1637 The Volga Rules – Snippet 08

Chapter 2: Outpost

Ufa, Russia

July, 1636

Olga Petrovichna went into the tax warehouse with her slate and her charcoal stick. Her worthless husband was supposed to be doing this, but Stanislav Ivanovich Polzin was drunk again. He was usually drunk by noon and it was late afternoon now. Olga sighed. She had long since regretted marrying him, even if he did have a secure post and the family connections to keep it.

“Look up there!”

Olga looked around, even before she identified the voice. It was Sergei Sergeevich, one of the streltzi. It took her only a moment to recall that he would be on guard in the west tower. She went out the door again, and looked up to see Sergei Sergeevich gesturing at the sky, still yelling. She followed his pointing arm and saw a whale flying through the sky. For a moment she was sure it was a whale. Not that she had ever seen a whale, but her grandpa — who had been a sailor — told her about them.
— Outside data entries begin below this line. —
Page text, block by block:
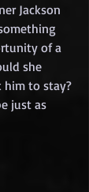
Jackson
of a
she
him to stay?
just as
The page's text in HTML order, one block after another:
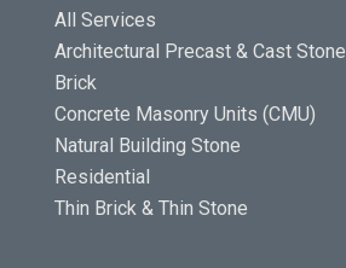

Then, as she watched it, her memory caught up with her. There were stories from back west about great flying machines. And the whale had markings. In fact, it had the imperial crest clearly visible on the bottom of the thing. And it was coming right at them.

Olga wondered how Sergei had failed to see it till it got this close. Maybe because it was silent. Then she heard a faint noise. The thing wasn’t silent, not quite, but it was quiet.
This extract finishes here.